Unsere Stiftung, das Kompetenzzentrum und das Programm „Kluge Köpfe“ wurde von der Zertifizierungsagentur certqua erfolgreich re-zertifiziert. Das bedeutet: die Programme der Beruflichen Orientierung, die Module in Kitas und Grundschulen sowie unsere Angebote für die Studierende sind höchst effektiv und wirksam.

Das Thema „Wirksamkeit“ beschäftigt uns bereits seit vielen Jahren. Welche Wirkung erzielen wir mit unseren Projekten? Mit welchen Verfahren und mit welchem Ziel wollen und können wir das ermitteln? Wie können wir unsere Arbeit so reflektieren und weiterentwickeln, dass wir unsere Mittel sinnvoll einsetzen und den Stiftungszweck bestmöglich erfüllen?

Unsere Tätigkeitsfelder und Zielgruppen sind komplex. Es geht um Menschen und Systeme. Und es geht um die Orte, an denen Menschen arbeiten und lernen. Gewünschte oder mögliche Wirkungen zu definieren und zu erfassen, ist eine anspruchs- und verantwortungsvolle Aufgabe.

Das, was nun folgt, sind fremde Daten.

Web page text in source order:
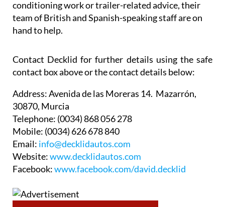
conditioning work or trailer-related advice, their
team of British and Spanish-speaking staff are on
hand to help.
Contact Decklid for further details using the safe
contact box above or the contact details below:
Address:Avenida de las Moreras 14. Mazarrón,
30870, Murcia
Telephone: (0034) 868 056 278
Mobile: (0034) 626 678 840
Email: info@decklidautos.com
Website:www.decklidautos.com
Facebook:www.facebook.com/david.decklid

Wir evaluieren deshalb regelmäßig unsere Programme und Projekte. Aber, wir benötigen auch die Unterstützung von den Beteiligten und von externen Expertinnen und Experten. Wir diskutieren mit Ihnen, spielen mit ihnen verschiedene Optionen durch und denken mit ihnen „das Neue“.

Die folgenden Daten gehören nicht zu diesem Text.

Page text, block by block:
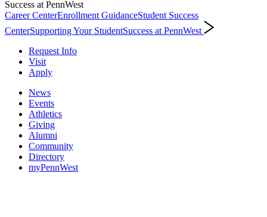
Success at PennWest
Career CenterEnrollment GuidanceStudent Success
CenterSupporting Your StudentSuccess at PennWest
Request Info
Visit
Apply
News
Events
Athletics
Giving
Alumni
Community
Directory
myPennWest

Wirksamkeit ist für uns ein Prozess, der immer weiterführt – auch über vorab definierte Ziele und Ergebnisse hinaus. Ein Prozess, der für alle Beteiligten Entwicklung und Veränderung zur Folge hat. So verändern wir unsere Programme und Projekte regelmäßig. Ich will nicht „ständig“ sagen, denn dies würde eine gewissen Instabilität und Unsicherheit hervorrufen. Aber, eine gewisse „Regelmäßigkeit“ ist wichtig. So überprüfen wir uns beispielsweise regelmäßig nach einer Staffel eines Programms. Kaum ein Programm wird immer durchgeführt.

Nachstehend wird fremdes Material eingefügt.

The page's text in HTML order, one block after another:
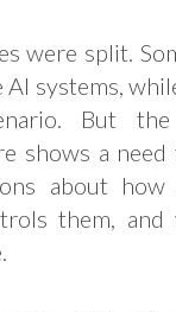
were split.
AI systems,
But
shows a
about
them,
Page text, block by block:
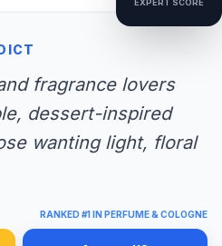
EXPERT SCORE
fragrance lovers
dessert-inspired
wanting light, floral
RANKED #1 IN PERFUME & COLOGNE
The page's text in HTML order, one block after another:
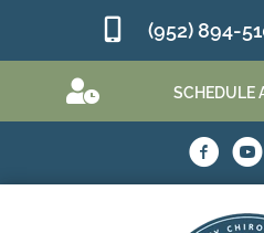
(952) 894-
SCHEDULE
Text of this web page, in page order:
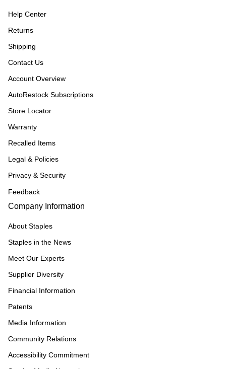
Help Center
Returns
Shipping
Contact Us
Account Overview
AutoRestock Subscriptions
Store Locator
Warranty
Recalled Items
Legal & Policies
Privacy & Security
Feedback
Company Information
About Staples
Staples in the News
Meet Our Experts
Supplier Diversity
Financial Information
Patents
Media Information
Community Relations
Accessibility Commitment
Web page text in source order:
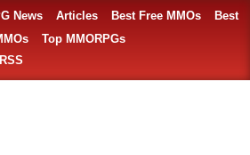
News Articles Best Free MMOs
Best
Top MMORPGs
RSS

Viele Projekte und Programme, mit einigen Ausnahmen wie dem Berufswahlpass, den MINTagenten, dem zdi, den Ausbildungsbotschafter und z.B. Wirtschaft Pro Schule, laufen innerhalb eines Projektjahres einige Wochen. Ist eine solche Staffel (eine Staffel findet einmal oder mehrmals im Jahr statt) abgeschlossen, beraten wir uns mit den Beteiligten (also z.B. Schülerinnen und Schüler, Lehrkräften und Unternehmensvertretern), nehmen Verbesserungsideen auf, diskutieren sie und setzen sie anschließend um, wenn sie umsetzbar sind. Am Ende ist dies natürlich immer eine Frage der personellen, finanziellen und sachlichen Ressourcen.

In diesem Sinne freuen wir uns auf ein neues „wirksames“ Stiftungsjahr.